A catch with the clean_xxx methods in Django forms

As I am getting more into Django stuff I also seem to step into rookie mistakes. Hereby some (beginner) notes.

As I am getting more into Django stuff I also seem to step into rookie mistakes. Hereby some (beginner) notes.

For validating of a particular field in Django a form class method can be defined, e.g.

from django import forms

class MyForm(forms.Form):
    first_field = forms.CharField() 
    second_field = forms.CharField()

def clean_first_field(self):
    first_field = self.cleaned_data['first_field']

Well, so far so good. But there is a catch which cost me another sleepless hour last night. When the method for field1 is called the ‘self.cleaned_data’ dictionary does not contain the ‘field2’ yet!!

Try the following:

def clean_field1(self):
    first_field = self.cleaned_data['first_field']
    second_field = self.cleaned_data['second_field'] # This will result in a KeyError exception!

Apparently Django will call the clean_xxx() methods in the same sequence as they are defined and will only supply the values UP TO AND INCLUDING the field being ‘cleaned’, but NOT the fields defined AFTER it. Watta…

This means if you want to check e.g. field1 and field2 between each other (yes, there are other ways of doing that as well, but when you’re only so far through the Django book you don’t know about them :)), then you have to check for the LAST field you want to check against to get values of this and PREVIOUSLY defined fields. So the code becomes:

def clean_first_field(self):
    first_field = self.cleaned_data['first_field'] # This is OK, field1 is defined before field2
    second_field = self.cleaned_data['second_field'] # As this is called for field2 you can get its value as well.

Of course you should have more error-checking logic, the examples above are simplified for illustrative reasons.

Note that if you use the higher-level clean() method it will be called when all values are filled in.

Working with unicode in Python (again)

This time I have stumbled (again) a unicode problem using some Python code which was supposed to be perfectly suitable for doing this since it even started with


#!/usr/bin/env python
# -*- coding: UTF-8 -*-

It was quite some time since the last post, but this does not mean I haven’t done anything interesting :). It is just that it was so much interesting that I didn’t have any time to write anything.

Anyway, this time I have stumbled (again) a unicode problem using some Python code which was supposed to be perfectly suitable for doing this since it even started with


#!/usr/bin/env python
# -*- coding: UTF-8 -*-

It went perfectly fine when running in Eclipse, but to my huge surprise I’ve got problems when running the unit tests from the command line in terminal. Whaaat? It just worked!

Well, declaring your source as UTF-8 is not enough of course. There are several things to check when getting the “UnicodeDecodeError: ‘ascii’ codec can’t decode byte … in position …: ordinal not in range(128)”-kind of errors. Googling around didn’t bring me much luck to my surprise, so there is are my findings for the next time :).

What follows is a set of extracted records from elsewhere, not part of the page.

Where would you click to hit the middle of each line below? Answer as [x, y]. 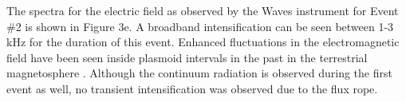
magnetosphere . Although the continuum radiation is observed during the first [199, 73]
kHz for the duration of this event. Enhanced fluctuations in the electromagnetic [203, 42]
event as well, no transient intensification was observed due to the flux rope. [192, 88]
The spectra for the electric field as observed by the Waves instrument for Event [203, 10]
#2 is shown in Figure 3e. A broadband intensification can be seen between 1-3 [200, 26]
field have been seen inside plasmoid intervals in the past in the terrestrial [187, 57]
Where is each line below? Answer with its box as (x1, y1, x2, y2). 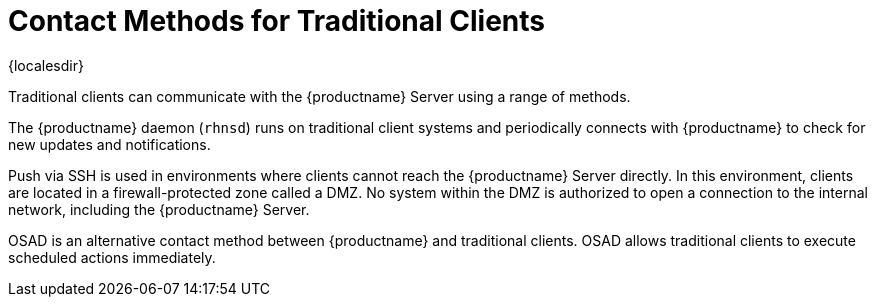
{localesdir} (8, 56, 84, 74)
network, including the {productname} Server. (8, 200, 310, 218)
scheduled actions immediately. (8, 248, 216, 266)
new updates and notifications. (8, 135, 211, 153)
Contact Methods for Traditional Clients (8, 4, 545, 38)
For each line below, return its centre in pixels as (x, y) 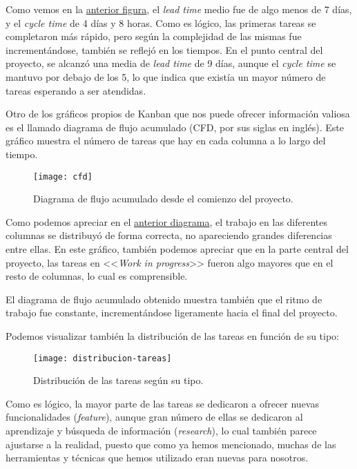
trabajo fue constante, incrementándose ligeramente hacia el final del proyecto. (172, 313)
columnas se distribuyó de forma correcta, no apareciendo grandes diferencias (169, 235)
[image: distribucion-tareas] (103, 358)
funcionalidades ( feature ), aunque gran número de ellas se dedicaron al (154, 417)
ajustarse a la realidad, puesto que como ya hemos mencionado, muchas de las (171, 444)
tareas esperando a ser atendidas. (76, 90)
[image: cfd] (63, 176)
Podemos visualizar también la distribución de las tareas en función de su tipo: (173, 335)
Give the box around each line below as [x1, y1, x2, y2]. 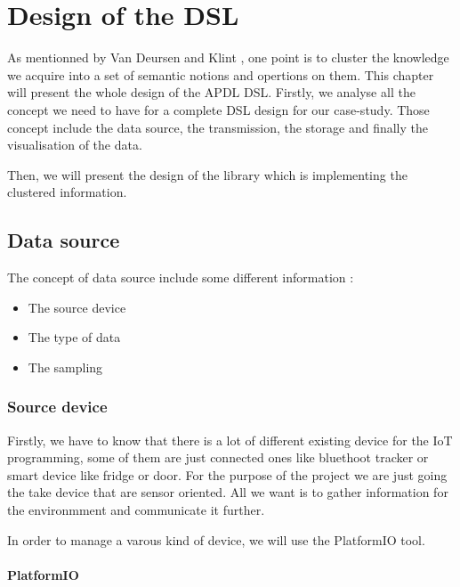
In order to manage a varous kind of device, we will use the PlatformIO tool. [7, 530, 425, 549]
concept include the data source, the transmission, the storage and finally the [7, 118, 429, 136]
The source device [28, 298, 126, 316]
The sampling [28, 357, 103, 376]
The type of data [28, 328, 121, 346]
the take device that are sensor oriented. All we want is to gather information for [7, 483, 448, 501]
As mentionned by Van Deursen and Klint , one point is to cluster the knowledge [7, 48, 449, 67]
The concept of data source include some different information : [7, 268, 354, 287]
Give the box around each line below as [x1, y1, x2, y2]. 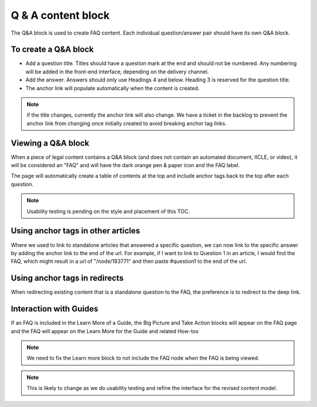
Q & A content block [11, 9, 110, 22]
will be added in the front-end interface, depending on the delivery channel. [25, 68, 209, 75]
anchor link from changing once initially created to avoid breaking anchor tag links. [26, 120, 227, 127]
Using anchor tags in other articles [11, 226, 140, 236]
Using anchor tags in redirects [11, 273, 124, 283]
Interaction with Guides [11, 304, 99, 314]
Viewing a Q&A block [11, 138, 90, 148]
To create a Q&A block [11, 45, 94, 55]
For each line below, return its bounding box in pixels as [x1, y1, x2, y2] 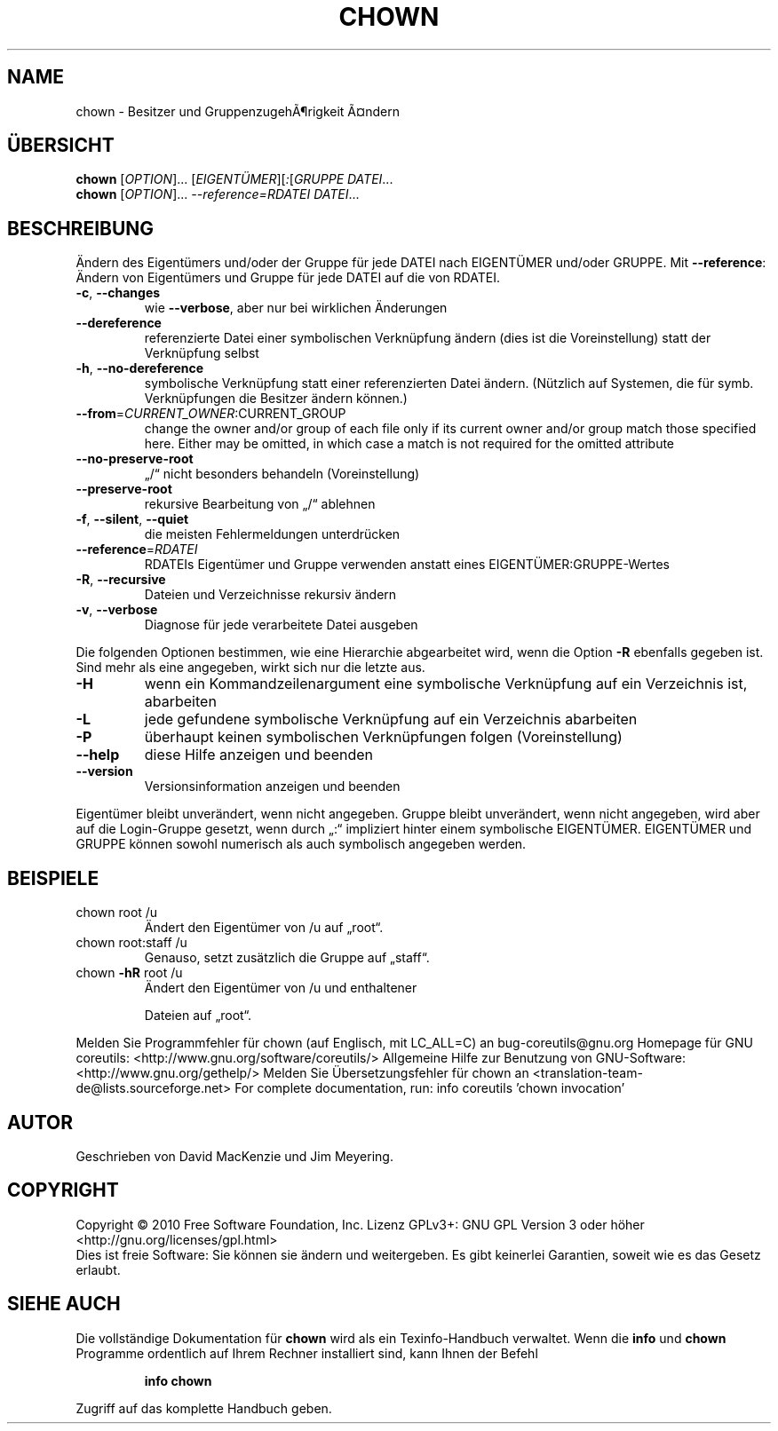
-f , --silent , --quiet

First of all make absolutely sure you haven’t forgotten the ‘u’ character before your strings containing the unicode strings. Yep, just like that you screw up the rest of the unicode support. Python (ok, I admit, I use 2.5.4) treats a ‘string’ as a regular string and not as a unicode. So write u’string’ instead!

Second, when doing things file operations don’t forget that you don’t get the unicode by default. Consider the following:


message = u'unicode message'
file_handle.write(message)

Well, guess what. You get a problem when writing the string away. It cannot be recognized. So the solution would be to do something like this


encoded_message = message.encode(u"utf-8")
file_handle.write(encoded_message)

But that’s only a half of the problem. At some point you will be reading this data back. And most probably you would like to get your beloved unicode thingy back. Just doing the following will hardly help:


file_handle = open(full_name, 'r')
line = file_handle.readline()

The following will save your day:


file_handle = open(full_name, 'r')
line = file_handle.readline().decode('utf-8')

Voila. I hope this saves some frustration to somebody, even if it will be me some month later :).

Enjoy!


Comments from Andy (thanks!):

Probably there is nothing new for you in what I am saying below, however, from my experience, it covers 99% unicode-related errors.

Unicode string is s sequence of code points in range 0 to 0x10ffff. Encoding is a way of serializing this sequence, so thay can be represented in memory, written to a file, sent over a socket etc.
Encoding unicode string is needed _at least_ because its ‘as is’ byte representation is not portable due to byte order issues.

It is _recommended_ that you work with unicode string internally provided the language/API supports unicode
It is _must_ that you encode the string to be consumed by another program.